Ron Rocca
Analyst · William Blair.
Sure. Sure, Griffin. So right now, what happens is you have something called the DAS28, this is where they feel the 28 joints to see whether or not you have rheumatoid arthritis. Obviously, a big TAM, huge area. And the journey goes usually with a methotrexate-type product. And usually from there, the doctor really tries to get you to an anti-TNF. That's just the way it is now. And these anti-TNFs are very expensive. What is shocking to a lot of people that are spending $30,000, $40,000 a year for therapy is it doesn't always work.

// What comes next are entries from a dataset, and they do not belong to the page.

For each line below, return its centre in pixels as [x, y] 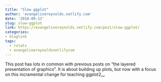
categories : [17, 32]
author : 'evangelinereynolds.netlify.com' [48, 14]
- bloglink [16, 37]
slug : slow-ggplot [24, 23]
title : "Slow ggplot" [27, 9]
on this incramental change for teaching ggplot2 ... [55, 74]
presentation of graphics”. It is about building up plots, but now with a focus [80, 69]
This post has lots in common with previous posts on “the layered [70, 64]
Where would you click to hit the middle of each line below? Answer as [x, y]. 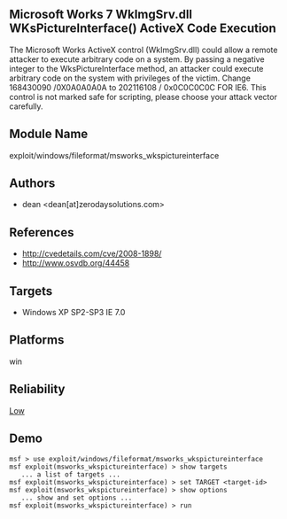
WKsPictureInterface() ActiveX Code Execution [143, 29]
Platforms [37, 340]
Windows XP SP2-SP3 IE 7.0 [74, 313]
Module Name [49, 134]
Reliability [37, 389]
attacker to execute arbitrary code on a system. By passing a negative [137, 59]
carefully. [26, 106]
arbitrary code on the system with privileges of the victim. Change [130, 78]
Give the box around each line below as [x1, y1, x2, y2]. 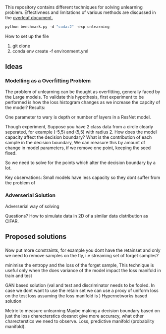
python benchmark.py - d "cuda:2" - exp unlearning [5, 24, 110, 29]
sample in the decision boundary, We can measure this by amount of [5, 139, 145, 145]
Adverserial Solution [5, 192, 56, 199]
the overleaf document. [5, 15, 53, 20]
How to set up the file [5, 33, 49, 39]
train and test [5, 273, 32, 279]
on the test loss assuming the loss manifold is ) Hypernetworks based [5, 293, 148, 299]
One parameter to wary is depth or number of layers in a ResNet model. [5, 114, 151, 120]
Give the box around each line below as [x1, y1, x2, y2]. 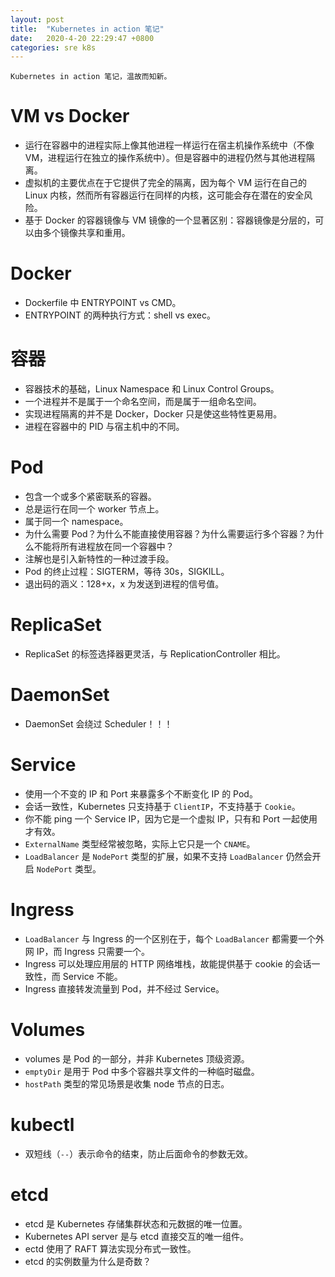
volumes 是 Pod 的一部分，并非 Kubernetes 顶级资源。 [24, 1052, 250, 1065]
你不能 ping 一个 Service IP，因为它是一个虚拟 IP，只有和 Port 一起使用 [24, 812, 318, 825]
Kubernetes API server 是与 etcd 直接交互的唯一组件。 [24, 1230, 249, 1242]
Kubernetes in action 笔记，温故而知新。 [10, 72, 172, 82]
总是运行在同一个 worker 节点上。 [24, 503, 165, 515]
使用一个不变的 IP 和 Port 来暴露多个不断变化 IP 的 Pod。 [24, 787, 258, 800]
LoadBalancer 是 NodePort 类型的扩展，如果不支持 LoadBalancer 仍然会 [24, 850, 313, 862]
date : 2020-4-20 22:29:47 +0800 [10, 33, 155, 43]
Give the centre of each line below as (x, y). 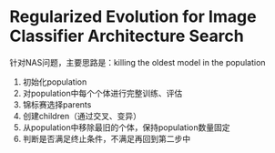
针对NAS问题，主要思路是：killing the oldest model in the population (137, 62)
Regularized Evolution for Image (133, 17)
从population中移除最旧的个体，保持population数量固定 (126, 127)
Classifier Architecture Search (127, 36)
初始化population (55, 82)
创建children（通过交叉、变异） (81, 116)
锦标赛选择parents (57, 104)
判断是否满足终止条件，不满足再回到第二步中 (107, 138)
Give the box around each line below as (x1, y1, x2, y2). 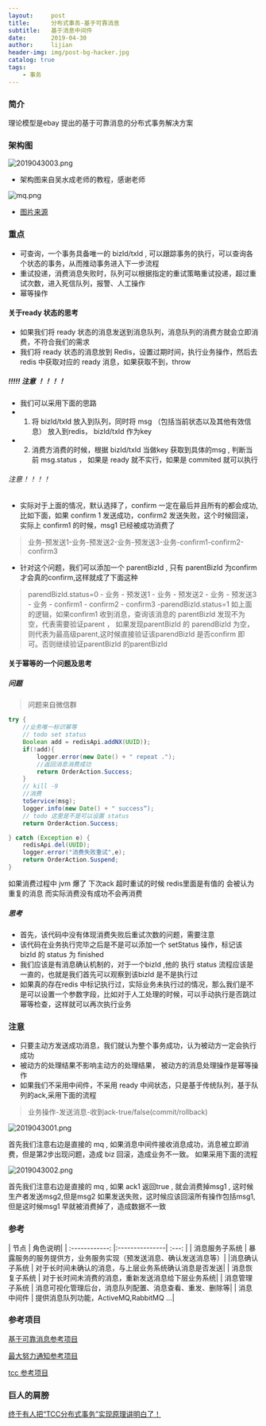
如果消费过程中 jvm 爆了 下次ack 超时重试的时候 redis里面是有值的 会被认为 (8, 878, 255, 888)
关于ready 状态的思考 (8, 308, 79, 318)
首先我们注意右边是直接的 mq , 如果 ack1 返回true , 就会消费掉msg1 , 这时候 (8, 1182, 254, 1192)
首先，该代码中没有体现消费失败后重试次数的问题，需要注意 (19, 929, 215, 939)
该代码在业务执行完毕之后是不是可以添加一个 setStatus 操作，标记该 (19, 940, 243, 949)
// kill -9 (22, 782, 59, 791)
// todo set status (22, 730, 87, 739)
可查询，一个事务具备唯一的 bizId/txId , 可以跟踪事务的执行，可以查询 (19, 248, 247, 258)
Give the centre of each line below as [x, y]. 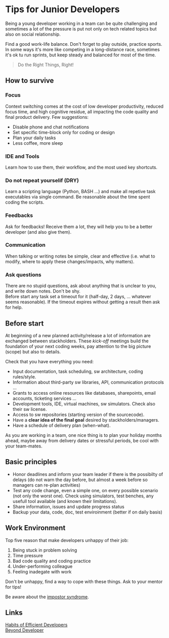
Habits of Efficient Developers [36, 625]
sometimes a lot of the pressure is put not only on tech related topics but [81, 28]
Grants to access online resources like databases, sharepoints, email [84, 393]
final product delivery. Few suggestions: [47, 117]
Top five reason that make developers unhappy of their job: [67, 540]
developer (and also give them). [38, 232]
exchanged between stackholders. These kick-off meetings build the [77, 341]
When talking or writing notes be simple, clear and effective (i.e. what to [80, 256]
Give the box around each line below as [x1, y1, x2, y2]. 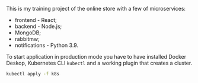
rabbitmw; [14, 36, 40, 42]
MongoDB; [14, 29, 41, 36]
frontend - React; [14, 17, 58, 23]
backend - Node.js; [14, 23, 62, 30]
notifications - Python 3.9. [14, 41, 79, 49]
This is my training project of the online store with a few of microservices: [6, 5, 186, 12]
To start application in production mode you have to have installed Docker [6, 53, 187, 60]
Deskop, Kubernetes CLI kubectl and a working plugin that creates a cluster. [6, 59, 193, 66]
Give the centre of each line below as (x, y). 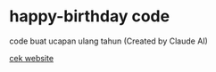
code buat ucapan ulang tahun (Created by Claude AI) (108, 41)
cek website (32, 58)
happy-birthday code (90, 16)
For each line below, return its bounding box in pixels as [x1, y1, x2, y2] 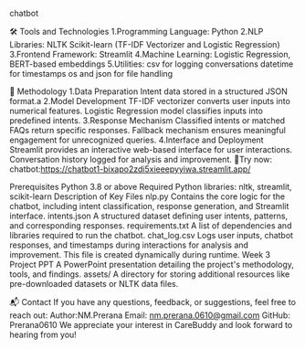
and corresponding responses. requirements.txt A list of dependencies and [9, 220, 292, 231]
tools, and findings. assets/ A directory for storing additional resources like [9, 269, 290, 280]
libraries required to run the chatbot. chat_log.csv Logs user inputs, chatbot [9, 230, 294, 240]
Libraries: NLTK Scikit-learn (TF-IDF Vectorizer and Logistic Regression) [9, 39, 280, 49]
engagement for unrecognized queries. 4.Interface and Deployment [9, 134, 264, 145]
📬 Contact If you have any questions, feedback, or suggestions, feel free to [9, 297, 297, 307]
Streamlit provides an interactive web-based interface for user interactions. [9, 144, 293, 154]
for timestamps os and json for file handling [9, 69, 174, 79]
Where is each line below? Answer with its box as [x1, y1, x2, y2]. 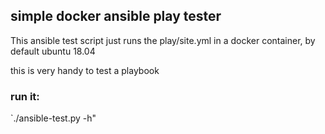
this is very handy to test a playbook [10, 64, 160, 76]
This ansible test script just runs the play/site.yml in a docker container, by [10, 34, 316, 46]
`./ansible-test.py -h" [10, 112, 97, 124]
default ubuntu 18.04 [10, 45, 96, 57]
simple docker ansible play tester [10, 8, 222, 25]
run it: [10, 89, 40, 103]
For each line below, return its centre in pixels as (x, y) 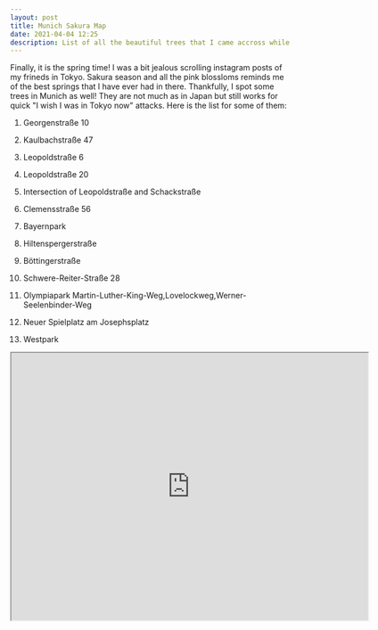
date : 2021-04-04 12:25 (54, 34)
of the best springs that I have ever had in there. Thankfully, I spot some (142, 86)
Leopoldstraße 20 (56, 175)
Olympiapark (46, 296)
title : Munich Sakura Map (58, 26)
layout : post (34, 17)
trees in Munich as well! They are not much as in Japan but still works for (144, 96)
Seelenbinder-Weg (58, 305)
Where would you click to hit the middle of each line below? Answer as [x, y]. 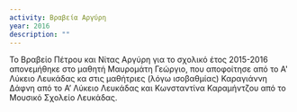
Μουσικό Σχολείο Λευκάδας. [63, 98]
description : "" [40, 34]
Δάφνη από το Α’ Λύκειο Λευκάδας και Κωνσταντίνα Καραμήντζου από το [148, 88]
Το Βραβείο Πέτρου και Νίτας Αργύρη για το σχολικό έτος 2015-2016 [139, 60]
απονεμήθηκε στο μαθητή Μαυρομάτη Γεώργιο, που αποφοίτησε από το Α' [148, 69]
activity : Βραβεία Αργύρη [58, 17]
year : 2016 [30, 26]
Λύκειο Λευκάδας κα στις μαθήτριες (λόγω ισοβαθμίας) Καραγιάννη [139, 79]
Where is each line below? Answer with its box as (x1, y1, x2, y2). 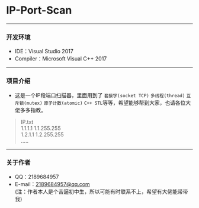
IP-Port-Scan (6, 4, 72, 17)
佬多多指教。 (14, 106, 46, 113)
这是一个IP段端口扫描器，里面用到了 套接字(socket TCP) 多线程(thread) (14, 91, 185, 98)
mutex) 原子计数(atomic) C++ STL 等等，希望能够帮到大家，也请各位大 (26, 99, 191, 106)
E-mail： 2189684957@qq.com (14, 180, 90, 187)
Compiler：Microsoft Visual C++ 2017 (14, 55, 107, 62)
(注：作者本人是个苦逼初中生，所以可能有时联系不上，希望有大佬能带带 (14, 188, 188, 195)
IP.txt (20, 118, 34, 125)
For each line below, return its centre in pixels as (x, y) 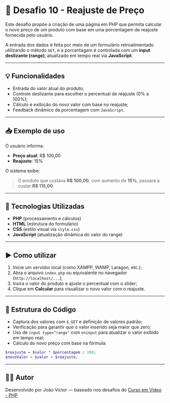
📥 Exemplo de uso (35, 131)
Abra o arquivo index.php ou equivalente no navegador (70, 273)
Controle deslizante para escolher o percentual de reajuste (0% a (81, 93)
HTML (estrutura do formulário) (45, 224)
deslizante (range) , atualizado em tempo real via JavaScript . (69, 56)
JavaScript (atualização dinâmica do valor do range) (68, 235)
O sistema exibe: (23, 171)
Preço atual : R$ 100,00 (36, 156)
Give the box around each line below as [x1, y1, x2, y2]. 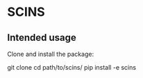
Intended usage [7, 32, 76, 43]
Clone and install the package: [7, 50, 94, 58]
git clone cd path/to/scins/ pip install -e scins [7, 64, 137, 71]
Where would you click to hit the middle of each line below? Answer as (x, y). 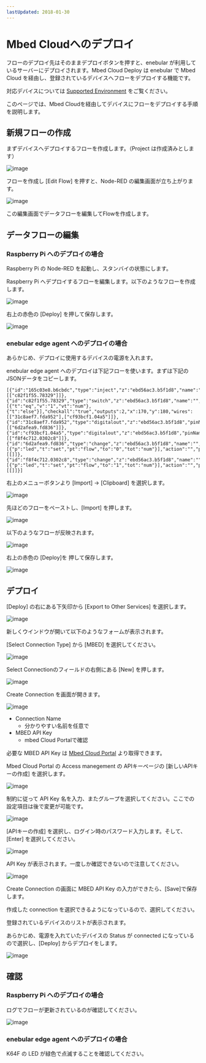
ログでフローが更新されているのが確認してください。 (73, 1010)
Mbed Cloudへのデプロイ (71, 44)
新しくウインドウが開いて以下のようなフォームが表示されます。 (86, 632)
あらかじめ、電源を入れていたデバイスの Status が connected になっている (101, 935)
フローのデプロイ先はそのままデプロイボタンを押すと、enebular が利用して (101, 63)
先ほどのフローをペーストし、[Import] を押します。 (71, 508)
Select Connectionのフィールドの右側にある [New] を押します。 (87, 670)
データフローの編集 (43, 235)
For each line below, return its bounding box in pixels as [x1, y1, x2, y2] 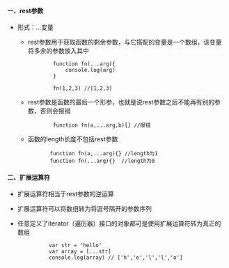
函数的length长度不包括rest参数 [27, 135, 118, 143]
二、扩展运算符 [7, 173, 50, 181]
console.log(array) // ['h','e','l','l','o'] [48, 254, 183, 261]
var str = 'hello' [48, 242, 102, 249]
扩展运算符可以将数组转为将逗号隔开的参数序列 [17, 205, 152, 213]
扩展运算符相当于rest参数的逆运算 [17, 190, 114, 198]
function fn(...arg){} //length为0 [49, 157, 155, 165]
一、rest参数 [7, 6, 44, 15]
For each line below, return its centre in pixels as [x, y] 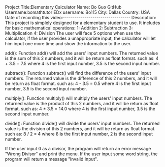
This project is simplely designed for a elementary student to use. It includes [82, 23]
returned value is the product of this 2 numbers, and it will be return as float [82, 103]
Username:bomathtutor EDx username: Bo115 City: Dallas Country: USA [78, 12]
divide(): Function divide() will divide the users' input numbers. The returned [82, 123]
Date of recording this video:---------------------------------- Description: [81, 17]
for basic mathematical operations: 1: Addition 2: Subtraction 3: [69, 28]
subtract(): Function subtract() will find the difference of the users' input [78, 73]
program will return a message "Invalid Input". [51, 159]
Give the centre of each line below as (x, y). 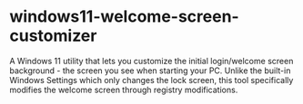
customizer (53, 36)
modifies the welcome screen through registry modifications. (124, 90)
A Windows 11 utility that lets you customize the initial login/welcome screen (151, 61)
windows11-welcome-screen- (124, 17)
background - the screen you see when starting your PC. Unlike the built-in (150, 71)
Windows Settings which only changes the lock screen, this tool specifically (151, 80)
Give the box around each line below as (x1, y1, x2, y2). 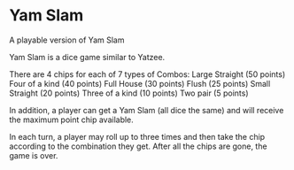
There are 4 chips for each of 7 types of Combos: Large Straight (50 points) (9, 68, 286, 80)
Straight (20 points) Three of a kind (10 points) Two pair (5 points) (9, 88, 250, 98)
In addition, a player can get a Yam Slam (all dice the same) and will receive (9, 104, 284, 115)
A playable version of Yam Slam (9, 35, 125, 45)
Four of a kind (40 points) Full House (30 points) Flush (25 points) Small (9, 78, 271, 89)
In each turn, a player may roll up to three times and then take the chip (9, 131, 266, 142)
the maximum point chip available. (9, 114, 135, 125)
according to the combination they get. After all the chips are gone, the (9, 141, 267, 151)
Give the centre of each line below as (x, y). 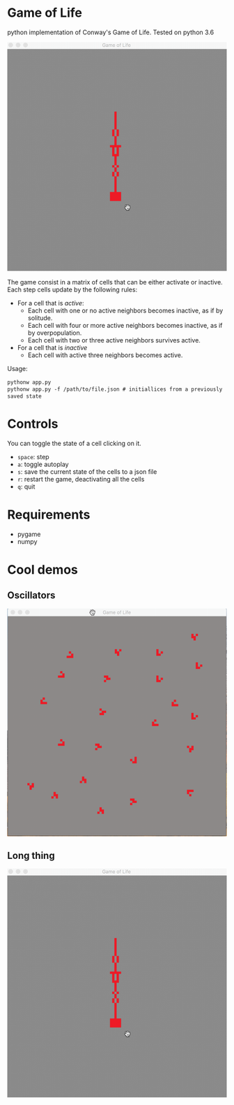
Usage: (17, 368)
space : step (33, 456)
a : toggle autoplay (43, 464)
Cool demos (43, 569)
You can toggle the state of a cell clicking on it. (74, 443)
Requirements (49, 515)
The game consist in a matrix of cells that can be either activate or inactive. (115, 282)
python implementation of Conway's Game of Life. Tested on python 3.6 (111, 32)
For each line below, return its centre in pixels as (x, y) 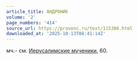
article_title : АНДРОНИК (37, 12)
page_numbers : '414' (32, 23)
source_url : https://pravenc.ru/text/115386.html (70, 28)
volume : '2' (21, 17)
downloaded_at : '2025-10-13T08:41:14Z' (56, 34)
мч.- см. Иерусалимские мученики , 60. (57, 50)
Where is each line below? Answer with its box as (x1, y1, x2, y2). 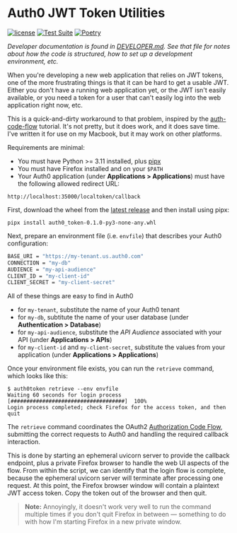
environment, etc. (7, 57, 59, 65)
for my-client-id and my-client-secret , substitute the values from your (17, 343, 226, 351)
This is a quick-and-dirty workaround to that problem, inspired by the (7, 115, 209, 123)
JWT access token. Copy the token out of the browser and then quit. (7, 489, 207, 498)
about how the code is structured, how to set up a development (7, 49, 193, 58)
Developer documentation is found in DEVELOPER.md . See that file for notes (7, 42, 231, 50)
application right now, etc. (7, 100, 83, 109)
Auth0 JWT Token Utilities (7, 5, 166, 21)
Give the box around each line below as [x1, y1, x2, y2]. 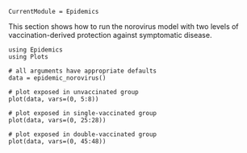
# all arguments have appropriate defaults [8, 67, 157, 75]
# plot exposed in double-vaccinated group [8, 130, 157, 139]
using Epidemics [8, 46, 63, 54]
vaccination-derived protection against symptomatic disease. [8, 31, 212, 39]
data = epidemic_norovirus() [8, 74, 107, 82]
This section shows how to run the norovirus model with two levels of [8, 22, 240, 31]
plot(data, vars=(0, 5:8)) [8, 95, 99, 103]
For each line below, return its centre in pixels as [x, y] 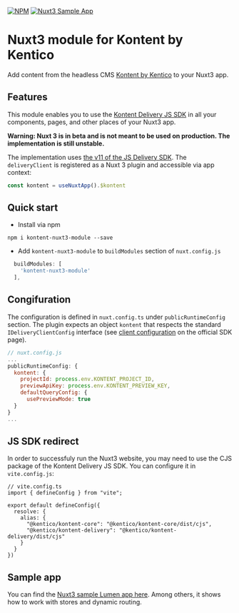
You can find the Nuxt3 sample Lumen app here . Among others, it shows [114, 594]
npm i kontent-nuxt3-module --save [60, 238]
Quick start [33, 208]
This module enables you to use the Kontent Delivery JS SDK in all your [112, 114]
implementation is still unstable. [56, 143]
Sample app [35, 577]
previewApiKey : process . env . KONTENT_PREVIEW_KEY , [96, 386]
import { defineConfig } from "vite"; [65, 493]
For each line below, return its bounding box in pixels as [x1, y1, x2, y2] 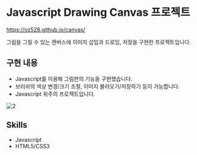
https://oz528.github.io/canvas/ [6, 25, 86, 33]
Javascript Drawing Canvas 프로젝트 [6, 5, 190, 19]
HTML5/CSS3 [15, 142, 50, 150]
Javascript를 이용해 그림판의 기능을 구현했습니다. [15, 75, 133, 82]
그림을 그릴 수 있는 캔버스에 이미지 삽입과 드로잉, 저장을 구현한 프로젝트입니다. [6, 38, 192, 45]
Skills [6, 120, 27, 130]
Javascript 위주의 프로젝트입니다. [15, 90, 95, 97]
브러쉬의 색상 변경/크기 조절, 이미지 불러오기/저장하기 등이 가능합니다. [15, 82, 180, 90]
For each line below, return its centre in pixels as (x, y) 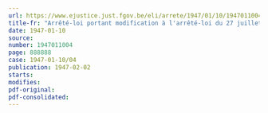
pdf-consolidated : (39, 97)
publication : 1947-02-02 (49, 68)
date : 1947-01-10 (37, 30)
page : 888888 (30, 53)
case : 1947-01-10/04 (43, 60)
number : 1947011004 (41, 45)
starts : (21, 75)
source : (21, 38)
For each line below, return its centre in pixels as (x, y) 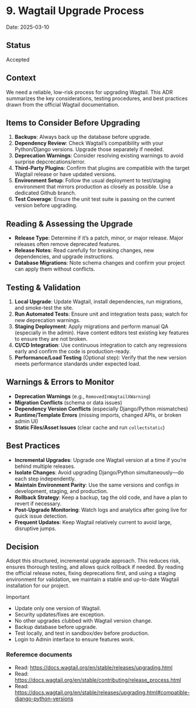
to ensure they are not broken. (51, 339)
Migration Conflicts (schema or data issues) (68, 402)
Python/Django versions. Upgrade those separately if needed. (89, 149)
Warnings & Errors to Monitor (60, 382)
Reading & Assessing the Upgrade (70, 224)
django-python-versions (44, 699)
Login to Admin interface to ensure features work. (74, 639)
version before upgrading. (46, 206)
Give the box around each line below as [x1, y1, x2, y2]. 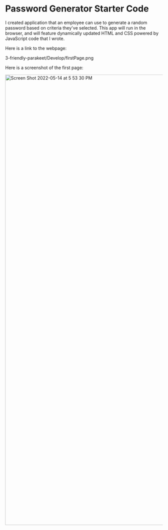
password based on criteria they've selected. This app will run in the [5, 25, 146, 31]
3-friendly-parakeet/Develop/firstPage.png [5, 55, 94, 61]
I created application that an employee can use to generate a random [5, 20, 147, 26]
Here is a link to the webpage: [5, 45, 66, 51]
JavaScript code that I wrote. [5, 36, 65, 42]
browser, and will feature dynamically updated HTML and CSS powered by [5, 30, 159, 36]
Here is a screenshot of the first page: [5, 65, 83, 71]
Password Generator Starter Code [5, 3, 149, 15]
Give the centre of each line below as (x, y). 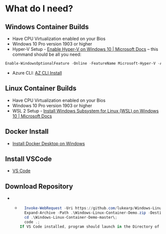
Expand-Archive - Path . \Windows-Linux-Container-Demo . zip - (87, 213)
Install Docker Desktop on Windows (48, 143)
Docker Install (27, 132)
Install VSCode (28, 159)
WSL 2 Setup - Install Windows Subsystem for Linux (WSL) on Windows (85, 111)
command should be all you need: (47, 54)
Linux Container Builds (41, 89)
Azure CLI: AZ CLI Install (37, 73)

And a lot of times, those patients fail to reach what they call the ACR 50%. They don't even get 50% better. And the reason for that, quite frankly, Griffin, is the way they use these therapeutics is very empirically, I believe this would work for you. So having a guided diagnostic like ours, and that's the key here. It's changing empiric to guided. We can add real clarity to that clinical diagnosis. RADR can inform which therapy through molecular testing would work best for that patient. And there's really -- this is a platform more than a test. So there's 2 tests coming out of here, RADR 1 and RADR 2. RADR 1, the way it's informing right now is it will tell a naive patient -- that will tell the doctor whether naive patient could metabolize methotrexate. If they can, obviously, they want to use their second test to make sure they're in a therapeutic range. RADR 2 is after they built up some resistance, maybe immunogenicity, maybe for some reason, the therapy is not working so well, instead of using the same class of products, you take our RADR 2. And because we're looking at synovial tissue, keep in mind, this is not a blood test. We can look at the actual look at the site of where the infection is happening. We can then inform on whether they're better off with an anti-TNF with a B depleting or with the IL-6 and eventually even with the JAK inhibitor. So the key here is we're moving from empirical treatment to treatment with a scientific test that can inform based by looking at the actual tissue and letting the doctor pick the right therapy for that patient. That will save a lot of money. There's $18 billion wasted in this area. So payors are very interested in our test. They're very engaged with us at this point, and we're really looking forward to launching both RADR 1 and RADR 2 as soon as possible.